→ **To do**: Search the records below for the word "propriedade" and show every line where it occurs.

→ **Information given**:
_ _ _ _ _ _ _

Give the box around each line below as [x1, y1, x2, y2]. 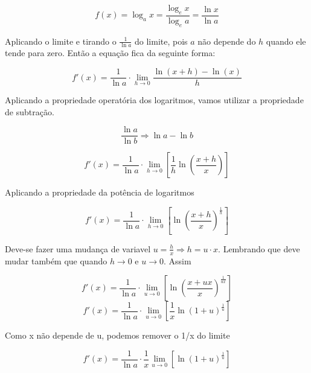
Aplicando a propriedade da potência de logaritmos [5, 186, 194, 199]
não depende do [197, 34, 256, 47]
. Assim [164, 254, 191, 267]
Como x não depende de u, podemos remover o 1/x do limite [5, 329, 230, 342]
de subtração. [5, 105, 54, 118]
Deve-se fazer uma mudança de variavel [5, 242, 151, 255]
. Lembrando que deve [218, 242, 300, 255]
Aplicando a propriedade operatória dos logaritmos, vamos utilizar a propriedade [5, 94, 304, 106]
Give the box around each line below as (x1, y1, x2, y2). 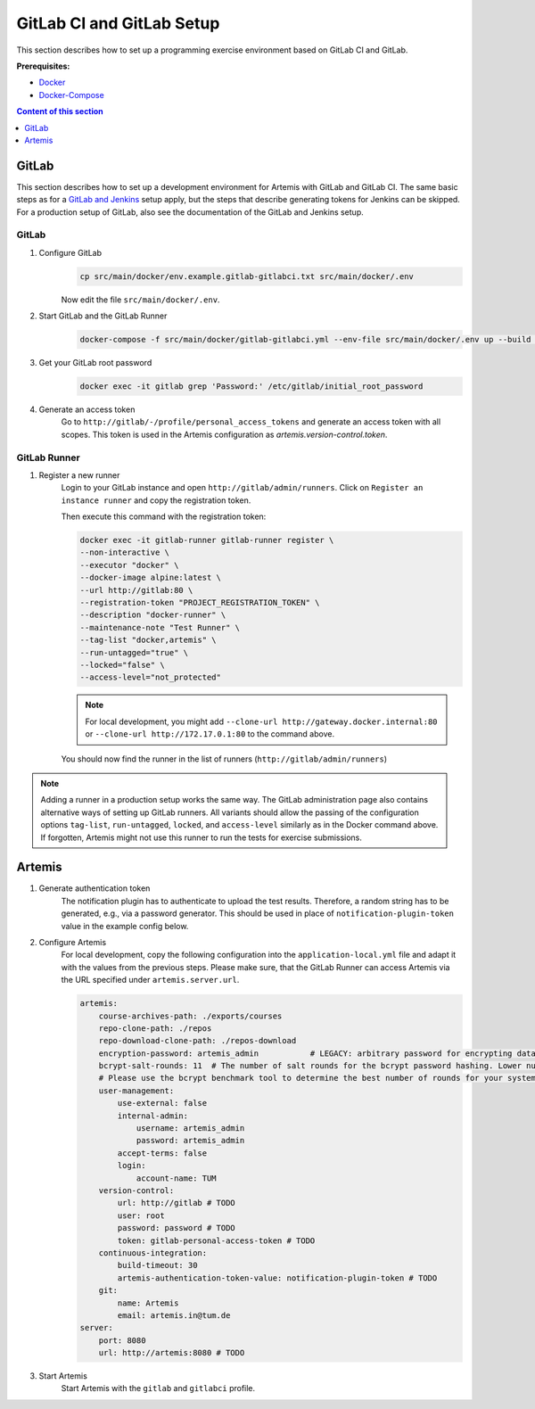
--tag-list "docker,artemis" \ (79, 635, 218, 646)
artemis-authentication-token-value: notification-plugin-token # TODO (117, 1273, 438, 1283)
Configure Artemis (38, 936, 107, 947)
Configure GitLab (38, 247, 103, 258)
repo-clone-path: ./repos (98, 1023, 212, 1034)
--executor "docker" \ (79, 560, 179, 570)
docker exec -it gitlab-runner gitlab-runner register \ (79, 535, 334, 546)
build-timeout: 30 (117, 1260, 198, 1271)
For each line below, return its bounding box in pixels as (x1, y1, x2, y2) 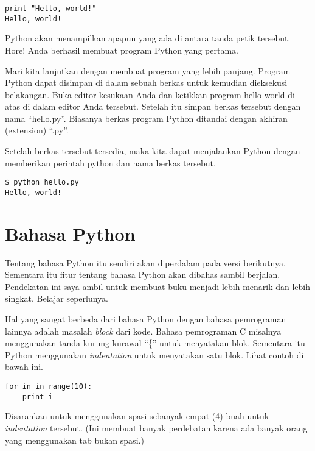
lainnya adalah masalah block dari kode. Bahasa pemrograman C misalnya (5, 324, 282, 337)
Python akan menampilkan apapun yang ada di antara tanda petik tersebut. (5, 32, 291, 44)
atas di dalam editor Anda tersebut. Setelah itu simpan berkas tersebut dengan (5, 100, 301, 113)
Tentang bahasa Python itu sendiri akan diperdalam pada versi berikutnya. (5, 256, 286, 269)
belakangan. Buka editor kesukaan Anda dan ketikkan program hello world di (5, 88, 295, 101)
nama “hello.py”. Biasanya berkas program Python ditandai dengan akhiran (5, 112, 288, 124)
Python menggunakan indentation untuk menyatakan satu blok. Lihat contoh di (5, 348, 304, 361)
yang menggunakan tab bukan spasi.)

_ _ _ _ _ _ _

→ **Written response**:
Aplicando a propriedade da potência de logaritmos [5, 186, 194, 199]
Aplicando a propriedade operatória dos logaritmos, vamos utilizar a propriedade [5, 94, 304, 106]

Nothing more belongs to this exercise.